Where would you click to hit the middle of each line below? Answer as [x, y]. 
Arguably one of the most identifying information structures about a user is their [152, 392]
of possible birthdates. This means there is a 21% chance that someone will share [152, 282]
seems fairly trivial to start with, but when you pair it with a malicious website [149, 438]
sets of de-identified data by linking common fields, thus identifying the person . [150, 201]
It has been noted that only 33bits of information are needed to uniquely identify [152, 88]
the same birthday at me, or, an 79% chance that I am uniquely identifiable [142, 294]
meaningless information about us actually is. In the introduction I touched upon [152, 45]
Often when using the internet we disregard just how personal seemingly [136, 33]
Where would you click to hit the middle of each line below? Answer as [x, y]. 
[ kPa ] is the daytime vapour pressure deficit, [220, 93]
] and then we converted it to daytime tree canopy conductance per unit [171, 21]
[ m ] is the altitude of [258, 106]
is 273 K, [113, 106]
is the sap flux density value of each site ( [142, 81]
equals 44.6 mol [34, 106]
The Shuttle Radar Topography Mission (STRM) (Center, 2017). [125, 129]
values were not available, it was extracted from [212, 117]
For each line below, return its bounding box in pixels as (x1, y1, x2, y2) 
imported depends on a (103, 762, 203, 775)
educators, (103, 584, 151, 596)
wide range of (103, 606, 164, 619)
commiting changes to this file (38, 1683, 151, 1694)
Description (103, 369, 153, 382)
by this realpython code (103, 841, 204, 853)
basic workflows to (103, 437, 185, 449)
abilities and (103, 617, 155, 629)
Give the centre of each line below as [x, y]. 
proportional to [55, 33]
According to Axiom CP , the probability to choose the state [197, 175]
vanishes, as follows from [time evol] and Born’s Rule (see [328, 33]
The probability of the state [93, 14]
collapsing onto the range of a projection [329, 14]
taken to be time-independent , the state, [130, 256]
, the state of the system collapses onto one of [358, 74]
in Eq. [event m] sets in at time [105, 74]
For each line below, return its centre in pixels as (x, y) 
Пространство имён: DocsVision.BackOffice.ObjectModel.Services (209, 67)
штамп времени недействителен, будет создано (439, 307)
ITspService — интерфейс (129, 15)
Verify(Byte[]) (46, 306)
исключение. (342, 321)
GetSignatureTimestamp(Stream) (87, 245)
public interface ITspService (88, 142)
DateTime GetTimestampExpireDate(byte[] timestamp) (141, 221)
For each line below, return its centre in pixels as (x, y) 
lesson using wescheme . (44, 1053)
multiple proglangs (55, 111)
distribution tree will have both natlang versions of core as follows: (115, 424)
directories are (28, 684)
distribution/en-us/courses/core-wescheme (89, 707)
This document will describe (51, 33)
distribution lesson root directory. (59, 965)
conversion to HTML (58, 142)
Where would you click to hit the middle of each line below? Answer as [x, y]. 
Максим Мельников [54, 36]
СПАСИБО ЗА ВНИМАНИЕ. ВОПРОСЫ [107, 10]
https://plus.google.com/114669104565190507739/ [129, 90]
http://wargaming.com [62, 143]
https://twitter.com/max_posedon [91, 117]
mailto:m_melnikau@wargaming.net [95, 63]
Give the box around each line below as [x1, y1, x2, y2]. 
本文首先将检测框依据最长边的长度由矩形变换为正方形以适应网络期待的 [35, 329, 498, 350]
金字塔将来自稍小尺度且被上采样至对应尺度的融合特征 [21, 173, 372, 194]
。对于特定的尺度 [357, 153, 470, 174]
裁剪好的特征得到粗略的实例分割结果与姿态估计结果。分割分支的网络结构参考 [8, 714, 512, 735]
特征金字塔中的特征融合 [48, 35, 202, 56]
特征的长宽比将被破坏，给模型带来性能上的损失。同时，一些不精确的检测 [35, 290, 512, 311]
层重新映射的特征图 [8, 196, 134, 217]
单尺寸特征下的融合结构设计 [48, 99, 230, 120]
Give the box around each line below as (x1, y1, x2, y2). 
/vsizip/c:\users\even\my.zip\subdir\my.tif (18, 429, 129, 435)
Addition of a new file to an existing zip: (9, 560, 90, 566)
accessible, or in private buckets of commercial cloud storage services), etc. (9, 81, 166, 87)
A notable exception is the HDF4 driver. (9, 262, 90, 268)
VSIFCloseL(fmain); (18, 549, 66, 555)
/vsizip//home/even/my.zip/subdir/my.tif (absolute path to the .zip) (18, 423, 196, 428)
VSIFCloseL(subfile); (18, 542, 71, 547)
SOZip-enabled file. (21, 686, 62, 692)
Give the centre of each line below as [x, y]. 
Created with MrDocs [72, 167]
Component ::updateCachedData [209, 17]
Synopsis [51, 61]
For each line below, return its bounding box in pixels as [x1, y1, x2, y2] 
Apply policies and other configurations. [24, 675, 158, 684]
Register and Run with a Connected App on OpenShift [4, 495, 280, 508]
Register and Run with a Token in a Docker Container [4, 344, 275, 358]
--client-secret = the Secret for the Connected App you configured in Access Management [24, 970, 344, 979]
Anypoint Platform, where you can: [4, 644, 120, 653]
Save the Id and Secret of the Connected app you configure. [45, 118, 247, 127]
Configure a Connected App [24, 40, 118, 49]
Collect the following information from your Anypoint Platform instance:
::::::
Take the listing above from its first line through the line containing "Often when using", and transcribe that stretch exactly, with no other lines.

Where would you click to hit the middle of each line below? Answer as [x, y]. 
Arguably one of the most identifying information structures about a user is their [152, 392]
of possible birthdates. This means there is a 21% chance that someone will share [152, 282]
seems fairly trivial to start with, but when you pair it with a malicious website [149, 438]
sets of de-identified data by linking common fields, thus identifying the person . [150, 201]
It has been noted that only 33bits of information are needed to uniquely identify [152, 88]
the same birthday at me, or, an 79% chance that I am uniquely identifiable [142, 294]
meaningless information about us actually is. In the introduction I touched upon [152, 45]
Often when using the internet we disregard just how personal seemingly [136, 33]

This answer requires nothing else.